In [None]:
from __future__ import division, print_function

import GPy
import numpy as np
import matplotlib.pyplot as plt
from functools import partial
%matplotlib inline

# Try to import safe_rl from system
# if it fails get it from the main folder directly instead.
import utilities
from plotting import plot_lyapunov_1d

# If library not installed, import it from '../'
safe_learning = utilities.import_from_directory('safe_learning', '../')

We start by defining a discretization of the space $[-1, 1]$ with discretization constant $\tau$

In [None]:
# Discretization constant
tau = 0.001

# x_min, x_max, discretization
grid_param = [-1., 1., tau]
extent = np.array(grid_param[:2])

# Create a grid
grid = np.arange(*grid_param)[:, None]
num_samples = len(grid)

print('Grid size: {0}'.format(len(grid)))

### Draw system dynamics from a GP

We define a kernel, $k(x,x') = k_{\mathrm{linear}}(x, x') * k_{\mathrm{Matern}}(x, x')$, which models a nonlinear, 2-times differentiable function with linearly increasing amplitude.

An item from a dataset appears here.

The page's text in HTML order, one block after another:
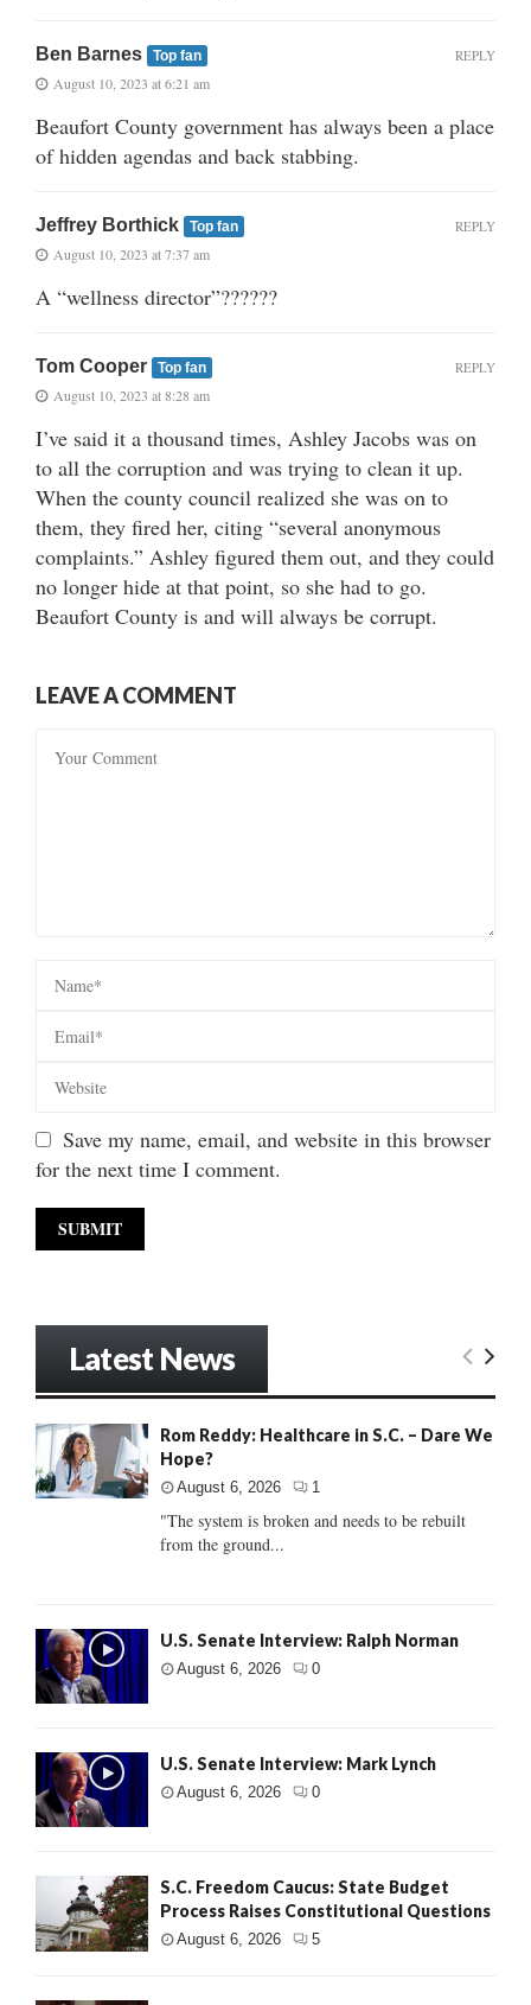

We draw a sample from this kernel in order to define the dynamics.

The following plot shows the kind of functions that this kernel implies

In [None]:
kernel = GPy.kern.Matern32(1, lengthscale=0.2, variance=0.2**2) * GPy.kern.Linear(1)

for i in range(10):
    f = safe_learning.sample_gp_function(
        kernel,
        [extent],
        num_samples=100,
        noise_var=0.1,
        interpolation='kernel')
    plt.plot(grid, f(grid, noise=False))

plt.ylabel('$f(x)$')
plt.xlabel('x')
plt.title('Samples drawn from the GP model of the dynamics')
plt.show()

We define the GP model using one particular sample of the GP, in addition to a stable, closed-loop, linear model.
$$\dot{x} = -0.25 x + g_\pi(x),$$

The prior dynamics are locally asymptotically stable. Moreover, in the one-dimensional case, the dynamics are stable as long as $\dot{x} > 0$ if $x<0$ and $\dot{x} < 0$ if $x>0$.

In [None]:
# Observation noise
noise_var = 0.01 ** 2

# Mean dynamics
mf = GPy.core.Mapping(1, 1)
mf.f = lambda x: -0.25 * x
mf.update_gradients = lambda a, b: None

# Define one sample as the true dynamics
np.random.seed(5)
true_dynamics = safe_learning.sample_gp_function(
    kernel,
    [extent],
    num_samples=100,
    noise_var=noise_var,
    interpolation='kernel',
    mean_function=mf.f)

# Define a GP model over the dynamics
gp = GPy.models.GPRegression(np.array([[0]]),
                             np.array([[0]]),
                             kernel,
                             noise_var=noise_var,
                             mean_function=mf)

# Plot the basic model
gp.plot_f(plot_limits=extent)
plt.plot(grid, true_dynamics(grid, noise=False), color='black', alpha=0.8)
plt.title('GP model of the dynamics')
plt.show()

Additionally we define a random lyapunov function. Unlike for multiple dimensions, in the one-dimensional case all radially increasing functions are equivalent. Here we pick
$$V(x) = x^2$$
The previous GP model defines a GP model over $\dot{V}(x) = \frac{\partial V(x)}{\partial x} f(x)$. In the following, we only consider the 2-$\sigma$ upper confidence bound of this model. Since the dynamics are Lipschitz continuous, $\dot{V}$ is Lipschitz continuous as well.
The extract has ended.